00:25:36.720 Particularly when it came to Hussein Salil, a Chinese Uyghur.
00:25:42.000 Who was imprisoned.
00:25:44.220 I'm not sure that we could find anyone today.
00:25:47.880 Global Affairs Canada, as it's now called.
00:25:50.700 Who would have anything to say about Hussein Salil.
00:25:55.800 He is a forgotten man.
00:25:58.540 18 years after the fact.
00:26:01.300 And the reason I bring this up is the idea of business capture influencing the political response to China.
00:26:08.260 So Harper took a very strong stand and there was a famous story.
00:26:11.960 He was at an international conference and he had gone to use the restroom.
00:26:19.860 Chinese leader did.
00:26:21.160 He waited outside the restroom to talk to the Chinese leader and say, we want our citizen back.
00:26:26.760 The response from the Canadian media, especially driven by the business media and the business culture in this country was, how dare he do that to a Chinese leader?
00:26:39.760 And why are we putting our business relations at risk for this guy we don't even know?
00:26:45.520 Well, he's a Canadian citizen.
00:26:48.060 You know, that should be enough.
00:26:49.460 It's like, you know, claiming I am a Roman.
00:26:52.440 Well, well, then you get the rights of citizenship.
00:26:56.820 Harper kept his hard line on China for a while until he realized he's just getting beaten up every day by the business culture in this country.
00:27:07.560 And it's not winning him any votes.
00:27:09.240 I've already mentioned the Power Corporation and the Canada-China Business Council.
00:27:13.120 If you look at who the founding companies were in the Canada-China Business Council, it's the elite of Canadian business.
00:27:25.380 It's all the banks, the insurance companies, the investment companies, and major manufacturing companies who moved their manufacturing to China.
00:27:34.940 Now, all those big boys, they got sweetheart deals from the Chinese Communist Party early on.
00:27:41.360 And that has stayed.
00:27:45.680 Those links have stayed.
00:27:48.540 And these, of course, are the companies that can get ministers on the phone.

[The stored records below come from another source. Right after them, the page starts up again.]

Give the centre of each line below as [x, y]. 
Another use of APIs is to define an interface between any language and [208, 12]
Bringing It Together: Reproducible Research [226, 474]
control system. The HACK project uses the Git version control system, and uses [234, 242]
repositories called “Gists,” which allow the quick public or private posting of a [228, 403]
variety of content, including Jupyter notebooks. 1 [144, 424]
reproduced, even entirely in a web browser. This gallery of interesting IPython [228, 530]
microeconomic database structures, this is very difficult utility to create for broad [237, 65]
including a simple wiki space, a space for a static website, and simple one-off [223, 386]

00:27:55.760 They are the companies that arrange donations to political parties and all this sort of thing.
00:28:03.100 They have influence and they use that influence.

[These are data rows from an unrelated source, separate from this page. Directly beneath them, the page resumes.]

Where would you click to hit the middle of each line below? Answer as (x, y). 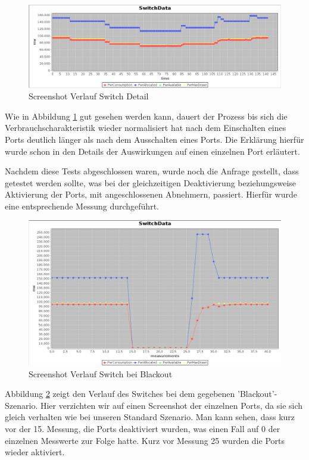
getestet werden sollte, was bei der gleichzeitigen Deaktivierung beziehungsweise (151, 182)
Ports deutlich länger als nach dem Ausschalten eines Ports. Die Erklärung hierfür (154, 139)
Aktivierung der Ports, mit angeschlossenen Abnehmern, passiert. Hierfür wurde (151, 194)
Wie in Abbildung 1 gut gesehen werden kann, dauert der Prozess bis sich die (146, 116)
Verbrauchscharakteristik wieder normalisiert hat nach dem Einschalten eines (146, 128)
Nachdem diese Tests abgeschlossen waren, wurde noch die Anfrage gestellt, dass (152, 171)
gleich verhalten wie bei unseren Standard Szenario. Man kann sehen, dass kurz (150, 417)
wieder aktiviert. (35, 452)

00:28:07.740 If you look at what happened after the two Michaels were kidnapped, a lot of the pressure to try and resolve this and to free Meng Wanzhou came from the business community.
00:28:23.780 And, you know, guys like Jean Chrétien were going around the business community, telling them to put pressure on the Trudeau, Justin Trudeau government to release Meng Wanzhou.

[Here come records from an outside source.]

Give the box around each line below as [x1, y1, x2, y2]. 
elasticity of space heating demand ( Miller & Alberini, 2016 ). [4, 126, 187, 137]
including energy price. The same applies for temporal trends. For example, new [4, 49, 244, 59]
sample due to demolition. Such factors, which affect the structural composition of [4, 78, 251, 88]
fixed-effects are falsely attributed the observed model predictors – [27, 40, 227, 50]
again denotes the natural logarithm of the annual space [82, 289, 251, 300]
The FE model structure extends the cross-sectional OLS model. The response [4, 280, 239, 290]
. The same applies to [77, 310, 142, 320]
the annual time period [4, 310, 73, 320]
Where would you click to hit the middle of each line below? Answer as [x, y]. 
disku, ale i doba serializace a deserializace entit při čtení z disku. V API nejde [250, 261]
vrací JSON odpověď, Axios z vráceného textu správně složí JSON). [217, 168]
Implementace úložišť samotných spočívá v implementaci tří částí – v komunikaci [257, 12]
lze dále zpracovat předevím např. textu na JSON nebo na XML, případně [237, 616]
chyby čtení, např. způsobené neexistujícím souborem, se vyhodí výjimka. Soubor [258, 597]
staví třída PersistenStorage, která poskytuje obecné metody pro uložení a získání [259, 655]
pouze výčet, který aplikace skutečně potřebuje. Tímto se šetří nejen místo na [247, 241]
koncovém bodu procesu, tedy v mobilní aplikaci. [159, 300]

00:28:36.380 That's where a great deal of the influence is.
00:28:39.660 You're quite right.
00:28:40.520 Absolutely.
00:28:42.000 And China looks after that, that clientele of its here very, very well.
00:28:47.800 But, you know, not for the benefit of Canadians.
00:28:51.200 Looking at the founding members on the website, and you're absolutely right.
00:28:56.840 That's who it is.
00:28:59.240 You know, I'm highly critical of the Trudeau government, as most people know.
00:29:03.780 But I had to give them credit, and I did consistently, for not releasing Meng Wanzhou throughout that entire ordeal.
00:29:12.540 That would have sent exactly the wrong signal.
00:29:16.100 And to this day, I give him credit for that.
00:29:20.740 You know, I still think that overall, I believe the prime minister has a soft spot for China.
00:29:28.320 And I'm not just talking about his offhand comment years ago about how he admires their basic dictatorship and allows them to turn green on a dime.
00:29:37.560 Although I do believe he fundamentally holds that view.
00:29:42.580 But is there something – does it go beyond naivete for him?
00:29:48.480 Because there's a longstanding relationship with China and his family.
00:29:52.960 His father, even before he entered politics, had traveled through China, back when it was very difficult for Westerners to travel through China.
00:30:01.940 Do you think that the Trudeau family just has this vision that China is the future?
00:30:07.860 And I don't think that's an idea that's unique to them.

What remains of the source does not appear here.